What are the symptoms?
People struggling with body dysmorphic features or disorder struggle with preoccupations/obsessions about the appearance of body areas, one or multiple, and they can be related to any part of the body. For instance, a person may have obsessions on one’s face or head, and may include features such as head size, ears’s size or shape, skin color, balding, evenness of the eyebrowns, etc.  Such appearance preoccupations are difficult to manage, and on average occupy 3 to 8 hours each day (Phillips, K. A., 2004).

Many individuals with BDD engage also in repetitive, compulsive behaviors intended to examine or hide their perceived defect. Frequent behaviors include mirror checking, comparing oneself’s physical appearance relatively to others, excessive grooming, camouflaging body parts (e.g., with a hat, clothing, or makeup), frequent clothing changes, or seeking reassurance from others about their defective appearance. These behaviors often occur for many hours a day. (Phillips, K. A., 2004).

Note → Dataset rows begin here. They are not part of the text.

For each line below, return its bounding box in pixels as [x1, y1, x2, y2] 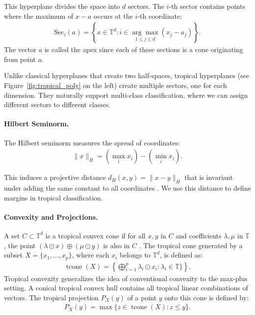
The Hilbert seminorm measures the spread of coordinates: [4, 137, 180, 147]
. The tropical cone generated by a [139, 240, 243, 250]
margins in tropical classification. [4, 192, 103, 202]
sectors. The [127, 1, 165, 11]
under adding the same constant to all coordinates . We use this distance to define [4, 183, 251, 193]
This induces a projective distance [4, 172, 106, 182]
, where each [72, 250, 109, 260]
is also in [103, 240, 130, 250]
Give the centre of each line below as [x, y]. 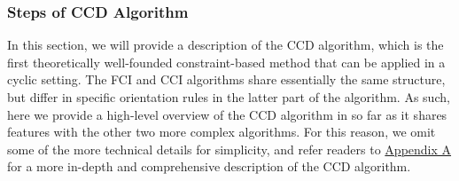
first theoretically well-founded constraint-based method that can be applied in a [226, 62]
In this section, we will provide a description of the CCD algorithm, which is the [226, 45]
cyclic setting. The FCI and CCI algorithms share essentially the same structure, [226, 79]
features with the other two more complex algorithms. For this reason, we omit [222, 132]
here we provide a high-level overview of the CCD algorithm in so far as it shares [227, 114]
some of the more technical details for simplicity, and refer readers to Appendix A [229, 149]
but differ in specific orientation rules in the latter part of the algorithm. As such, [229, 97]
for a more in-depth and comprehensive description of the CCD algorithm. [209, 166]
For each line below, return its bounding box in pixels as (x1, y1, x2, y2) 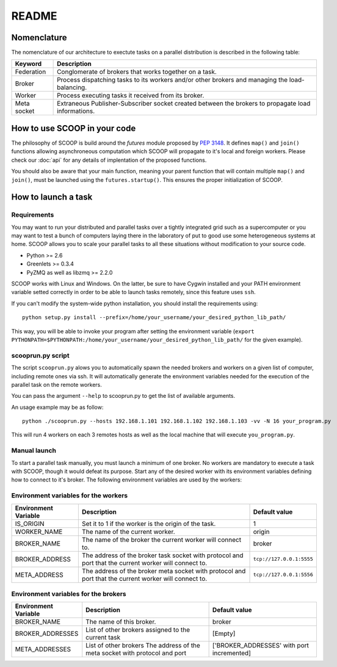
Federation (15, 68, 46, 76)
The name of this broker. (85, 618, 156, 626)
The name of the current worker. (81, 527, 175, 536)
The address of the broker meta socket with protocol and (81, 566, 246, 575)
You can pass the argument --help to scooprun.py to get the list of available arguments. (11, 392, 236, 400)
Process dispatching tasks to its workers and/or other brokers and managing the (57, 76, 288, 84)
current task (85, 633, 121, 642)
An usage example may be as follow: (11, 403, 104, 411)
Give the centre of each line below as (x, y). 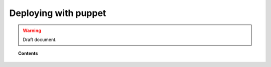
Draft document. (40, 39)
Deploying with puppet (58, 13)
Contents (28, 53)
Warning (32, 30)
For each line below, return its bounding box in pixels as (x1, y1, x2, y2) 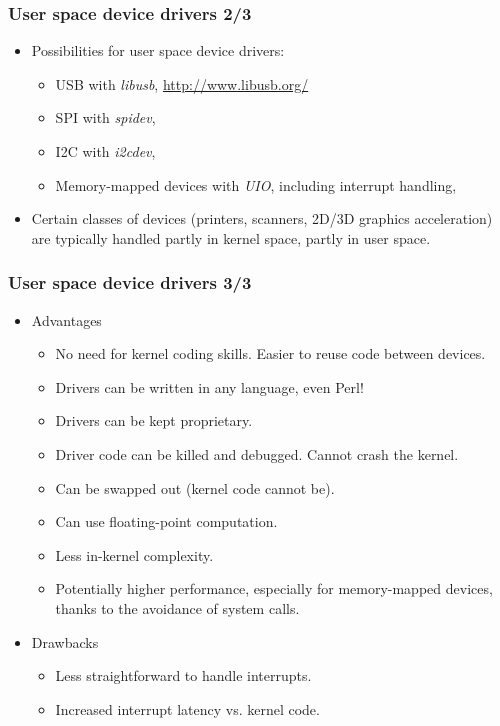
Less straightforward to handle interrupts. (55, 665, 312, 686)
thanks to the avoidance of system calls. (55, 597, 300, 618)
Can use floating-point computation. (55, 511, 278, 532)
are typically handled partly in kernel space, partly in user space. (31, 227, 431, 248)
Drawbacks (31, 631, 99, 652)
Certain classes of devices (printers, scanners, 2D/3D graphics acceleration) (31, 208, 493, 229)
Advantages (31, 309, 102, 330)
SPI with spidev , (55, 107, 156, 128)
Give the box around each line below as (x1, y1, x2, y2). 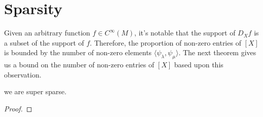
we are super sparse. (4, 86, 67, 97)
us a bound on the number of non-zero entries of (4, 59, 155, 70)
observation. (4, 69, 42, 80)
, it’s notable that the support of (134, 27, 236, 38)
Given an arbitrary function (4, 27, 90, 38)
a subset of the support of (4, 37, 84, 48)
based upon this (174, 59, 223, 70)
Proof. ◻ (4, 103, 32, 113)
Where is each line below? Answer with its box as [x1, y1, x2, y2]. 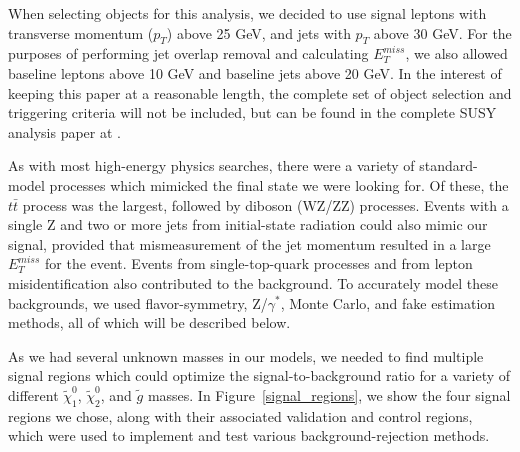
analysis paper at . [8, 121, 121, 142]
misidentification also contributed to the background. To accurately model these [8, 272, 498, 293]
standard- [419, 155, 478, 176]
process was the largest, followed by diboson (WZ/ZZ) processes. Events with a [22, 194, 509, 215]
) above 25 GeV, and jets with [166, 22, 351, 43]
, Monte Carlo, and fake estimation [280, 292, 496, 313]
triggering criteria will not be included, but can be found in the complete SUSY [8, 102, 497, 123]
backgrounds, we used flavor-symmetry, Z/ [8, 292, 268, 313]
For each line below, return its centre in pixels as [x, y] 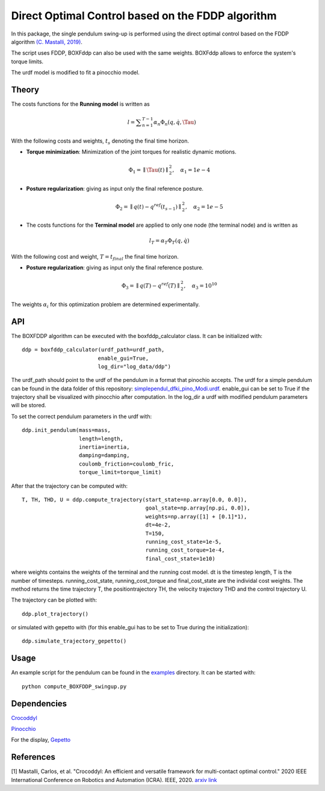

What is the most-effective treatment?
Cognitive Behavior Therapy (CBT) has demonstrated effectiveness in treating BDD, and in particular exposure and response prevention (ERP) helps individuals with BDD  to progressively be exposed to anxiety-inducing situations by facing the body area they’re concerned about  (ie: looking at the body area that is perceived as “defective,” e.g. one’s nose), while they are also being asked to abstain from repetitive behaviors intended to reduce such anxiety (ie: hiding the perceived facial feature during a conversation, wearing excessive make up, etc).

CBT incorporates cognitive-based interventions that helps to identify  appearance-related thoughts that are driving the compulsions/obsessions.

References:
Khemlani-Patel, S., Neziroglu, F., & Mancusi, L. (2011). Cognitive-behavioral therapy  for body dysmorphic disorder: A Comparative Investigation. International Journal of Cognitive Therapy, 4(4), 363-380. Retrieved July 3, 2015.  (confirm this is same as p. 110 Williams)

Neziroglu, F., & Yaryura-Tobias, J. (1993). Exposure, response prevention, and cognitive therapy in the treatment of body dysmorphic disorder. Behavior Therapy, 24, 431-438.